The government has jailed its leader, Nnamdi Kanu, since one year now, has continued to kill, harass and jail their members, has attempted to jam Radio Biafra’s transmissions electronically, yet IPOB have refused to knuckle under; nay, they have continued to garner more international and local support by the day. It seems therefore that Biafra is an idea whose time has come which nothing can stop. It is also clear that spilling more Igbo (Biafran) blood to stop the agitation for Biafra will never work as it has not worked so far. The militants have almost crippled the economy and both they and the government have continued to prevaricate over the conditions for a ceasefire. In the meantime, the populace continues to suffer from the bad economy. 
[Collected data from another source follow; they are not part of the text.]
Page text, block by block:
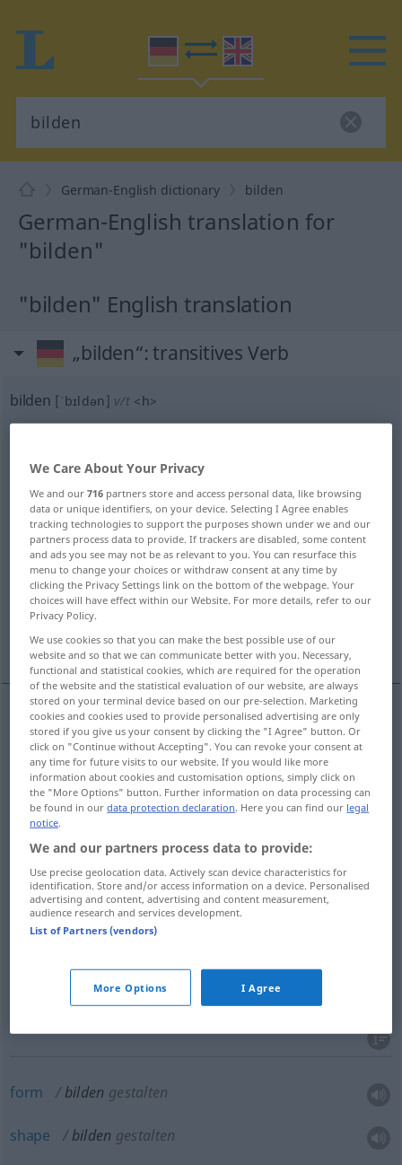
German-English dictionary bilden
German-English translation for
"bilden"
"bilden" English translation
„bilden“: transitives Verb
bilden [ˈbɪldən] v/t <h>
form form, make, produce
form, compose, make up
form, mold, shape, mould, fashion
educate, school, train
form bildenformen
form
make bilden hervorbringen
produce bildenhervorbringen
compose,make(up) bildendarstellen
form bilden gestalten
shape bilden gestalten
We Care About Your Privacy
We and our716 partners store and access personal data, like browsing
data or unique identifiers, on your device. Selecting I Agree enables
tracking technologies to support the purposes shown under we and our
partners process data to provide. If trackers are disabled, some content
and ads you see may not be as relevant to you. You can resurface this
menu to change your choices or withdraw consent at any time by
clicking the Privacy Settings link on the bottom of the webpage. Your
choices will have effect within our Website. For more details, refer to our
Privacy Policy.
We use cookies so that you can make the best possible use of our
website and so that we can communicate better with you. Necessary,
functional and statistical cookies, which are required for the operation
of the website and the statistical evaluation of our website, are always
stored on your terminal device based on our pre-selection. Marketing
cookies and cookies used to provide personalised advertising are only
stored if you give us your consent by clicking the "I Agree" button. Or
click on "Continue without Accepting". You can revoke your consent at
any time for future visits to our website. If you would like more
information about cookies and customisation options, simply click on
the "More Options" button. Further information on data processing can
be found in ourdata protection declaration. Here you can find our legal
notice.
We and our partners process data to provide:
Use precise geolocation data. Actively scan device characteristics for
identification. Store and/or access information on a device. Personalised
advertising and content, advertising and content measurement,
audience research and services development.
List of Partners (vendors)
More Options I Agree
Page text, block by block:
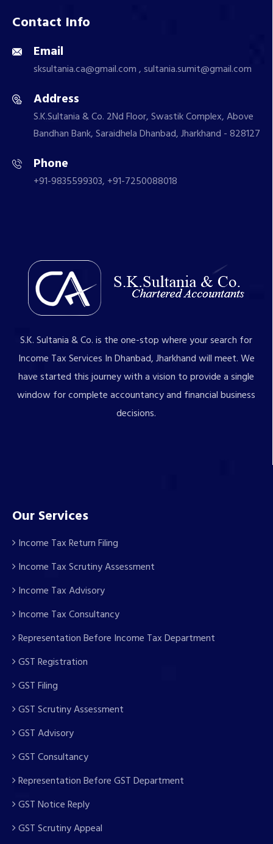
Contact Info
Email
sksultania.ca@gmail.com , sultania.sumit@gmail.com
Address
S.K.Sultania & Co. 2Nd Floor, Swastik Complex, Above
Bandhan Bank, Saraidhela Dhanbad, Jharkhand - 828127
Phone
+91-9835599303, +91-7250088018
S.K. Sultania & Co. is the one-stop where your search for
Income Tax Services In Dhanbad, Jharkhand will meet. We
have started this journey with a vision to provide a single
window for complete accountancy and financial business
decisions.
Our Services
Income Tax Return Filing
Income Tax Scrutiny Assessment
Income Tax Advisory
Income Tax Consultancy
Representation Before Income Tax Department
GST Registration
GST Filing
GST Scrutiny Assessment
GST Advisory
GST Consultancy
Representation Before GST Department
GST Notice Reply
GST Scrutiny Appeal
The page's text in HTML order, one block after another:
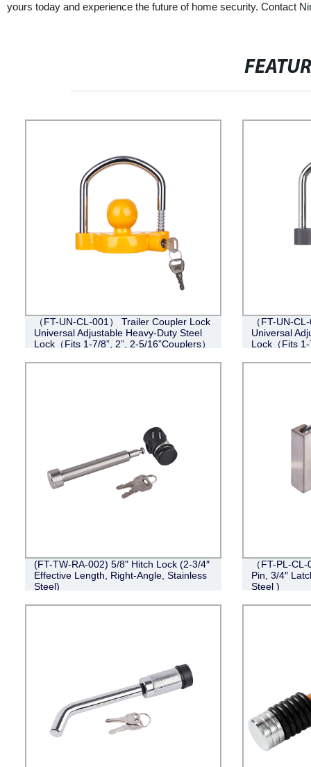
yours today and experience the future of home security. Contact
（FT-UN-CL-001） Trailer Coupler Lock
Universal Adjustable Heavy-Duty Steel
Lock（Fits 1-7/8”, 2”, 2-5/16”Couplers）
（FT-UN-
Universal
Lock（Fits
(FT-TW-RA-002) 5/8" Hitch Lock (2-3/4″
Effective Length, Right-Angle, Stainless
Steel)
（FT-PL-
Pin, 3/4″
Steel )
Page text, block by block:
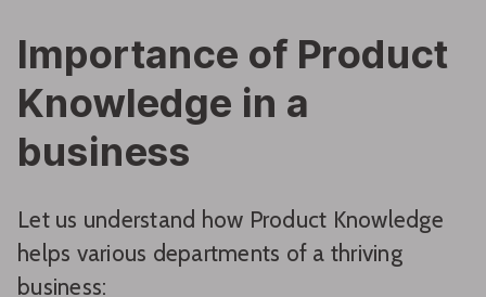
Importance of Product
Knowledge in a
business
Let us understand how Product Knowledge
helps various departments of a thriving
business:
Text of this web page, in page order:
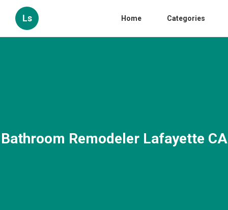
Ls Home Categories
Bathroom Remodeler Lafayette CA
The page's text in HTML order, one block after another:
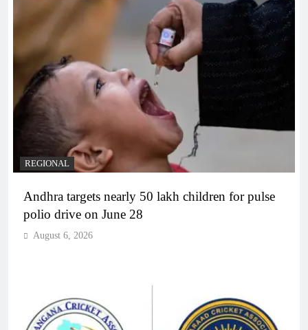
REGIONAL
Andhra targets nearly 50 lakh children for pulse
polio drive on June 28
August 6, 2026
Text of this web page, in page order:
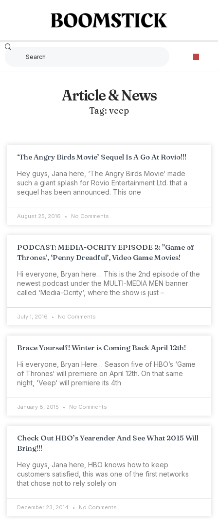
Article & News
Tag: veep
‘The Angry Birds Movie’ Sequel Is A Go At Rovio!!!
Hey guys, Jana here, ‘The Angry Birds Movie‘ made
such a giant splash for Rovio Entertainment Ltd. that a
sequel has been announced. This one
August 25, 2016 No Comments
PODCAST: MEDIA-OCRITY EPISODE 2: ”Game of
Thrones’, ‘Penny Dreadful’, Video Game Movies!
Hi everyone, Bryan here… This is the 2nd episode of the
newest podcast under the MULTI-MEDIA MEN banner
called ‘Media-Ocrity‘, where the show is just –
July 1, 2016 No Comments
Brace Yourself! Winter is Coming Back April 12th!
Hi everyone, Bryan Here… Season five of HBO’s ‘Game
of Thrones‘ will premiere on April 12th. On that same
night, ‘Veep‘ will premiere its 4th
January 8, 2015 No Comments
Check Out HBO’s Yearender And See What 2015 Will
Bring!!!
Hey guys, Jana here, HBO knows how to keep
customers satisfied, this was one of the first networks
that chose not to rely solely on
December 23, 2014 No Comments
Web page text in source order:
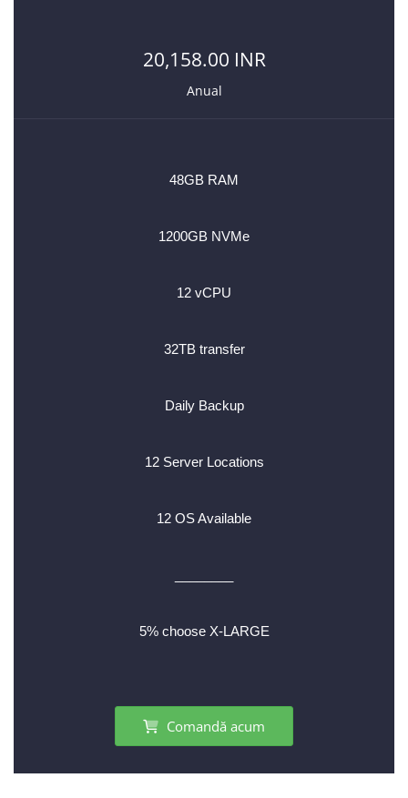
20,158.00 INR
Anual
48GB RAM
1200GB NVMe
12 vCPU
32TB transfer
Daily Backup
12 Server Locations
12 OS Available
5% choose X-LARGE
Comandă acum
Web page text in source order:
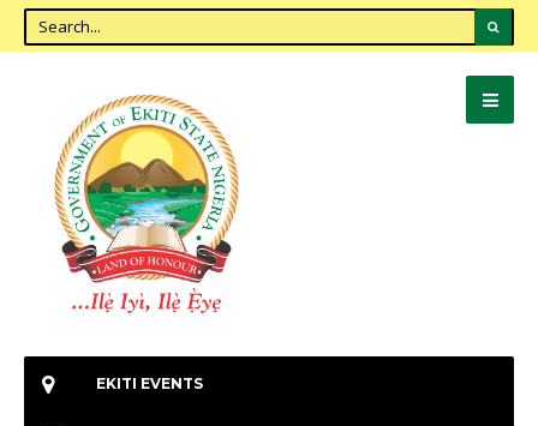
EKITI EVENTS

The way forward if for President Buhari to organize and internationally supervised referendum for Biafran independence before the country degenerates into another civil war and end up like Somalia and Libya. Let us make haste and separate peacefully, following the examples of India, Pakistan and Bangladesh, Czech Republic and Slovakia, and the Socialist Federal Republic of Yugoslavia whose constituent republics split apart in the early 1990s. A word is enough for the wise.   

Works Cited

Achebe, Chinua. (2012). There Was A country: A Personal History of Biafra Penguin: New York.
Fein, Bruce. (April 2016). “Biafra Nationhood: Unfinished Decolonization.”www.huffingtonpost.com/bruce.fein/b... Retrieved August 12, 2016.
Forsyth, Frederick. (1969/1977). The Making of an African Legend: the Biafran Story. Penguin: England.           
Iloegbunam, Chuks. (March 9, 1987). “The Ultimate Hero: Writers Distort War History Through Extravagant Self-adulation.” Newswatch: 19.        
Nwajiuba, Chinedum. (2014). “Statistical Review of Northern Politics of Violence Against the South and the Middle Belt.” 2014 Odeinigbo Lecture, Isiokwu: Ochichi Oma: Olileanya Ohanaeze. Owerri: Assumpta Press.
Okonta, Ike. ( 18 October 1993). “A Plague in the Land.” The News: 15
Ori, Konye Obaji. (December 15, 2009). An Informed Evaluation of the Nigerian Civil War of 1967: A Social Science Case Study. www.nigerianmuse.com/2009121500026... Retrieved September 15, 2016.
Solomon, Lawrence. (Friday, June 3, 2016). “Oil-rich Nigeria is ready to implode: There’s one way to stop it”. Financial Post. www.financialpost.com/m/wp/fp-comment/blog.html?=business.financialpost… Retrieved September 14, 2016.
Wikipedia, the free encyclopedia. (2015). “Boko Haram”, http//:en.wikipedia.org/wiki/Boko_Haram. Retrieved August 12, 2016.